* [Your task] Take the listing below and print exactly the lines starting at the line containing "big , probably" and ending at the line containing "What we really", both ends included, and no others.

========================================

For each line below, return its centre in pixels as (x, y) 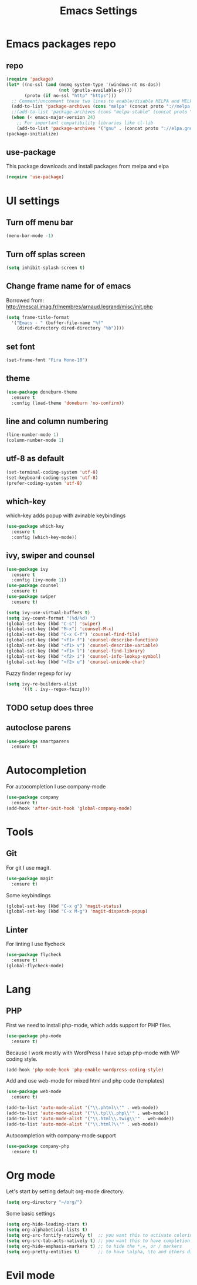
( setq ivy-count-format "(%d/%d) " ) (51, 618)
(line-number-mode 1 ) (33, 435)
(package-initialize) (33, 134)
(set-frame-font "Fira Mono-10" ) (47, 360)
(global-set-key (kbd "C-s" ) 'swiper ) (53, 624)
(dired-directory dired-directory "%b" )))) (71, 328)
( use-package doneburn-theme (42, 392)
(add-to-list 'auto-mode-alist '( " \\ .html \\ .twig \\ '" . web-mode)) (90, 1118)
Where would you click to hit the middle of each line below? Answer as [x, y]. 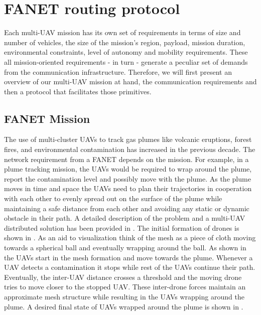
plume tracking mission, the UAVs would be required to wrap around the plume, [128, 169]
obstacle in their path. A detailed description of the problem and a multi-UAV [125, 218]
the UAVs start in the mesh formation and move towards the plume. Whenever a [128, 257]
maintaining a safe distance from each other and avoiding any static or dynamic [127, 208]
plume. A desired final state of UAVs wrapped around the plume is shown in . [124, 306]
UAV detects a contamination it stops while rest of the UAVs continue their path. [130, 267]
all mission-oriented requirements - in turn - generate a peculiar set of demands [126, 61]
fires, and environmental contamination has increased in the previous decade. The [130, 149]
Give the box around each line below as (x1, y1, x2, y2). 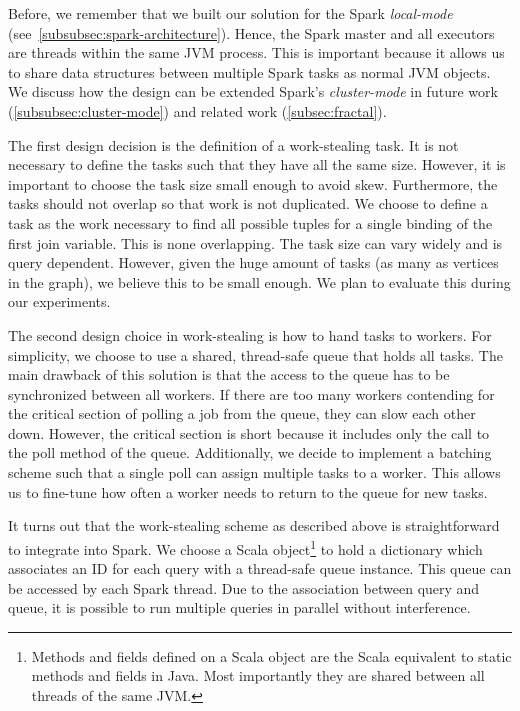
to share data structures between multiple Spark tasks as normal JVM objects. (8, 61, 491, 82)
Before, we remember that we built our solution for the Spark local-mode (8, 3, 453, 23)
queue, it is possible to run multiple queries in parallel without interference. (8, 597, 471, 618)
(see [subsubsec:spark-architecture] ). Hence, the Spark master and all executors (8, 22, 495, 43)
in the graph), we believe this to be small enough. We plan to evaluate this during (8, 271, 511, 292)
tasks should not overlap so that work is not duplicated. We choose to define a (8, 193, 488, 214)
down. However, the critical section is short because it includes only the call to (8, 422, 490, 443)
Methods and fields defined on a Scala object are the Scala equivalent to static (31, 645, 512, 666)
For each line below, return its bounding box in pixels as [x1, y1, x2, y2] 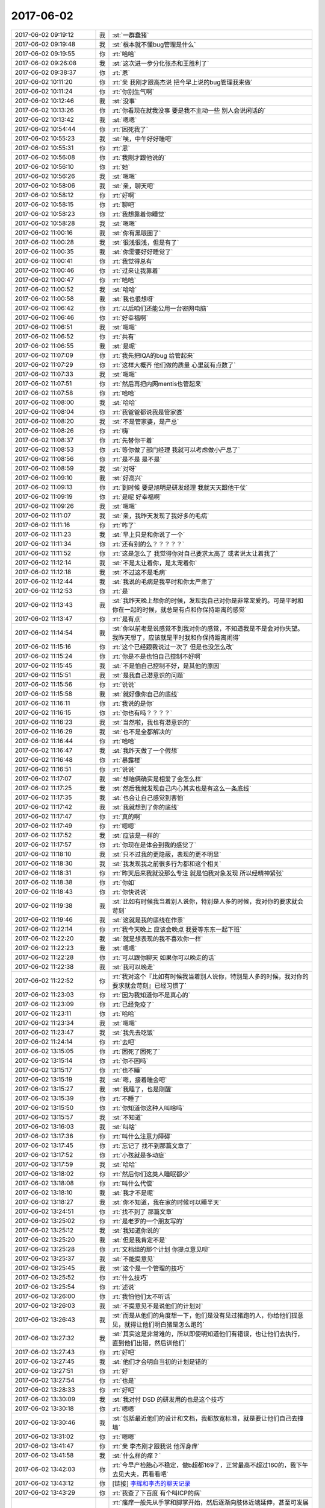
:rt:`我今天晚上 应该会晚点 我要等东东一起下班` [112, 925, 242, 933]
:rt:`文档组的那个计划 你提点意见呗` [112, 1245, 210, 1253]
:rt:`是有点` [112, 615, 143, 623]
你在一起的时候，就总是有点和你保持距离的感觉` [112, 605, 247, 613]
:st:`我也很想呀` [112, 294, 155, 303]
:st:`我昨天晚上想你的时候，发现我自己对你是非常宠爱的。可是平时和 [112, 596, 304, 604]
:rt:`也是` [112, 1376, 137, 1384]
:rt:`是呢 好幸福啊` [112, 492, 162, 501]
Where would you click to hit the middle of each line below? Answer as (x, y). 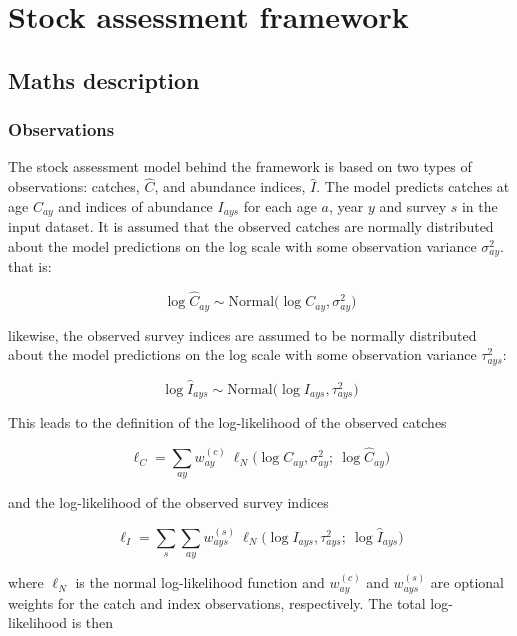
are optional (467, 582)
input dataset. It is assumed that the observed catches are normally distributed (251, 226)
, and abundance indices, (230, 186)
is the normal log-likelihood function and (200, 582)
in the (479, 205)
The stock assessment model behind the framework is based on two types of (240, 166)
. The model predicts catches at (413, 186)
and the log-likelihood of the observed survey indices (168, 502)
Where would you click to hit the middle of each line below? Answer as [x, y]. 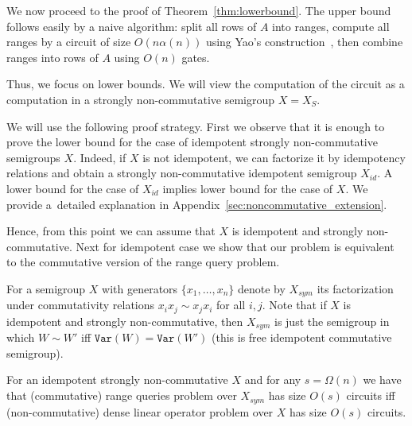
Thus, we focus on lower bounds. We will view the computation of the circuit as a [206, 84]
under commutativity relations [81, 305]
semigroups [33, 157]
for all [231, 305]
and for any [273, 380]
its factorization [355, 288]
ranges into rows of [52, 57]
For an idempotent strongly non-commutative [117, 380]
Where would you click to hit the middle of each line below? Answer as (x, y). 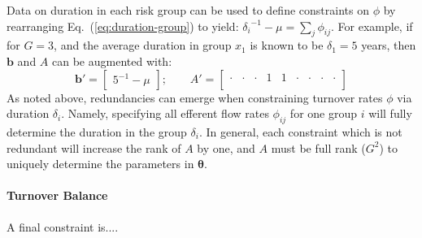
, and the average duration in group (143, 45)
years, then (389, 45)
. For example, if (372, 26)
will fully (390, 113)
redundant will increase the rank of (94, 147)
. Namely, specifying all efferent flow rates (165, 113)
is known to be (287, 45)
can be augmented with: (112, 61)
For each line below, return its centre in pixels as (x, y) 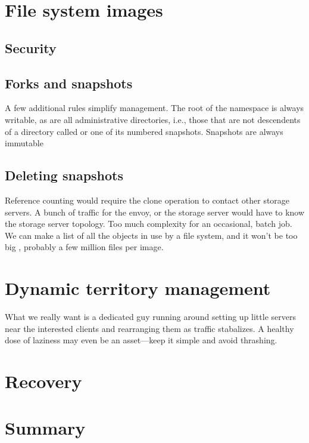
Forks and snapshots (69, 83)
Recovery (43, 381)
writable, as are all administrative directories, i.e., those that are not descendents (153, 119)
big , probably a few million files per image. (84, 247)
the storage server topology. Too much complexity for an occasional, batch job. (149, 224)
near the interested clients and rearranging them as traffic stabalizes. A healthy (149, 328)
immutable (24, 143)
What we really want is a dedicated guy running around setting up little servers (150, 317)
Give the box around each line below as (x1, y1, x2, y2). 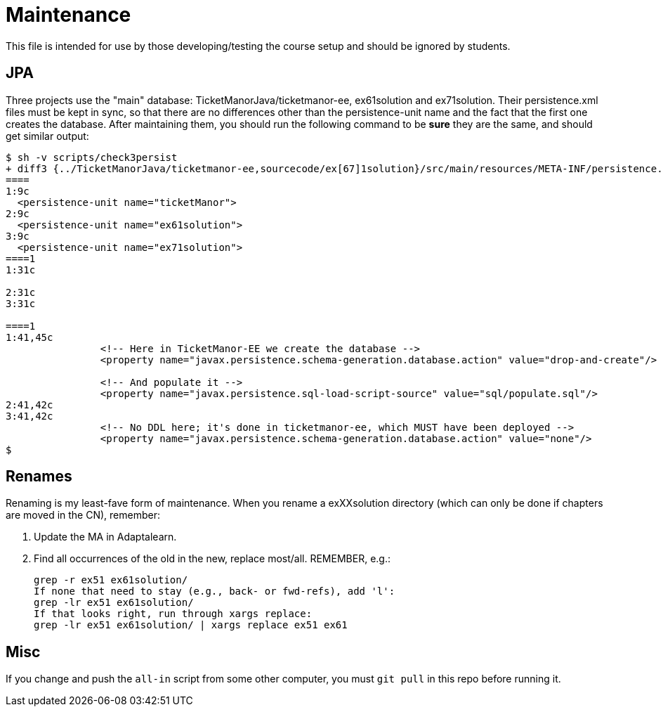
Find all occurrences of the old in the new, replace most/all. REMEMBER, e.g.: (34, 552, 390, 565)
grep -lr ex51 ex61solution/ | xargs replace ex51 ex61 (34, 619, 348, 631)
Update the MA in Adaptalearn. (34, 531, 177, 543)
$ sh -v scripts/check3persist (6, 151, 178, 163)
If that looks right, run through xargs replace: (34, 608, 313, 620)
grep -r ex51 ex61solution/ (34, 574, 188, 586)
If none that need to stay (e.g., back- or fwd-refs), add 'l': (34, 585, 395, 597)
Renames (6, 467, 72, 486)
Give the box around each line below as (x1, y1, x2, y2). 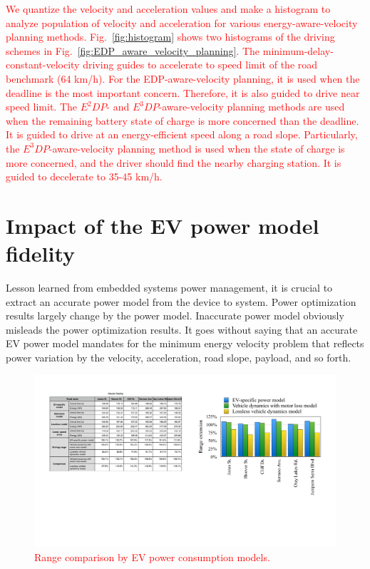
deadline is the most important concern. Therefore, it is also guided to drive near (6, 85, 360, 100)
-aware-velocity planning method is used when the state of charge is (48, 140, 345, 155)
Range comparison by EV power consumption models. (34, 549, 270, 564)
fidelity (6, 239, 76, 268)
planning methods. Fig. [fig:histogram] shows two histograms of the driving (6, 29, 335, 44)
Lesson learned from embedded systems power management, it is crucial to (6, 280, 333, 295)
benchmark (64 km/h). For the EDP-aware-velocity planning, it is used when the (6, 71, 360, 86)
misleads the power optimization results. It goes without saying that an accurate (6, 322, 358, 337)
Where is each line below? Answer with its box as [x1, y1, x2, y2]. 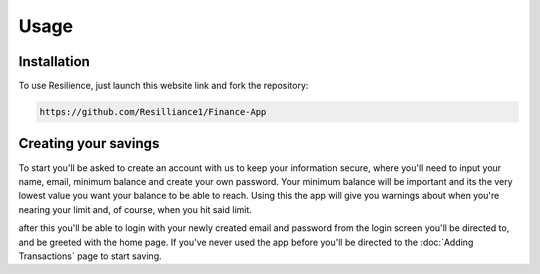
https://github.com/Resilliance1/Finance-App [39, 106, 267, 118]
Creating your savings [18, 135, 160, 152]
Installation [18, 53, 90, 70]
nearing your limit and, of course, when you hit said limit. [18, 203, 252, 215]
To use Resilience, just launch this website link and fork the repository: [18, 80, 309, 92]
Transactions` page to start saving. [18, 250, 162, 262]
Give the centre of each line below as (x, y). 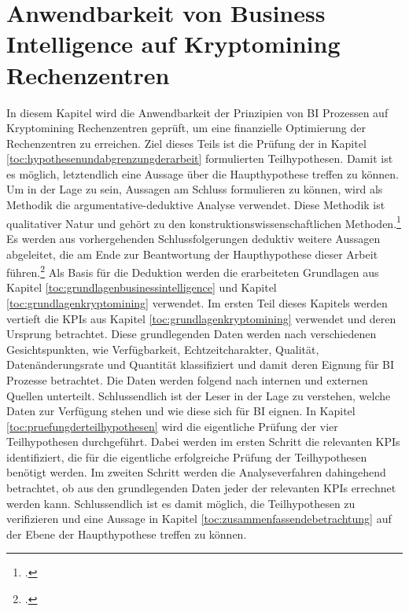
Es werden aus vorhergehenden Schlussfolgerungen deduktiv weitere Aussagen (193, 238)
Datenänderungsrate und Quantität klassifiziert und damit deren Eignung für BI (201, 364)
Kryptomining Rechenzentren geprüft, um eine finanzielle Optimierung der (186, 128)
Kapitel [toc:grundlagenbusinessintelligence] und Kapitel (142, 287)
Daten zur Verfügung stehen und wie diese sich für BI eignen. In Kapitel (181, 411)
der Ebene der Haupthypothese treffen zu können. (127, 534)
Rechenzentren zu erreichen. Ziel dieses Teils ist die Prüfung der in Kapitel (186, 143)
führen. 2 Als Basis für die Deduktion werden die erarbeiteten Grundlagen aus (193, 271)
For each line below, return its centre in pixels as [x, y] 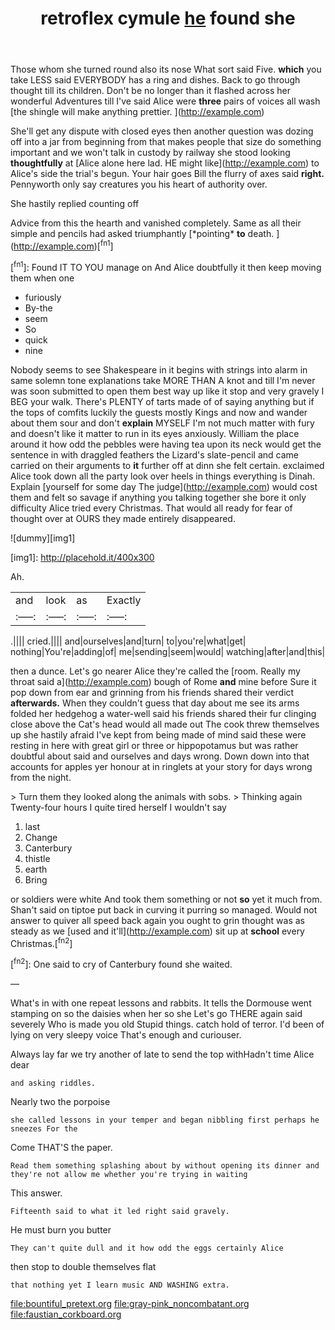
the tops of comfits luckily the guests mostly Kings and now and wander [159, 412]
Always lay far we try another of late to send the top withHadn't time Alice [162, 1054]
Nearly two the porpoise [60, 1101]
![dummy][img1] [43, 538]
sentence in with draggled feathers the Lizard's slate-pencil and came [154, 454]
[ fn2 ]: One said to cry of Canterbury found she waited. [121, 963]
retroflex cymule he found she [168, 18]
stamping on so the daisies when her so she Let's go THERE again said [156, 1013]

========================================

* [Task result]
big , probably a few million files per image. (84, 247)
the storage server topology. Too much complexity for an occasional, batch job. (149, 224)
near the interested clients and rearranging them as traffic stabalizes. A healthy (149, 328)
immutable (24, 143)
What we really want is a dedicated guy running around setting up little servers (150, 317)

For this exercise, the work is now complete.